Return the data below exactly as given, except for the images.

————

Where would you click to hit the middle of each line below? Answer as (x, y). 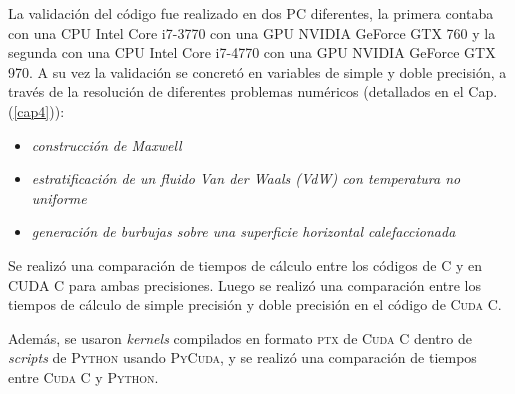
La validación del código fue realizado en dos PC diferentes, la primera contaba (251, 13)
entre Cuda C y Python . (83, 376)
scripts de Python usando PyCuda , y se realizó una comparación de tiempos (242, 357)
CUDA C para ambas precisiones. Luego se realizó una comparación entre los (245, 284)
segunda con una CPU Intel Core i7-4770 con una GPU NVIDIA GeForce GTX (252, 52)
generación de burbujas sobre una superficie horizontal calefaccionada (243, 231)
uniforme (59, 197)
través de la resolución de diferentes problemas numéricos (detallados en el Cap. (253, 91)

————

SOLVED EXERCISE:
Where would you click to hit the middle of each line below? Answer as (x, y). 
La validación del código fue realizado en dos PC diferentes, la primera contaba (251, 13)
entre Cuda C y Python . (83, 376)
scripts de Python usando PyCuda , y se realizó una comparación de tiempos (242, 357)
CUDA C para ambas precisiones. Luego se realizó una comparación entre los (245, 284)
segunda con una CPU Intel Core i7-4770 con una GPU NVIDIA GeForce GTX (252, 52)
generación de burbujas sobre una superficie horizontal calefaccionada (243, 231)
uniforme (59, 197)
través de la resolución de diferentes problemas numéricos (detallados en el Cap. (253, 91)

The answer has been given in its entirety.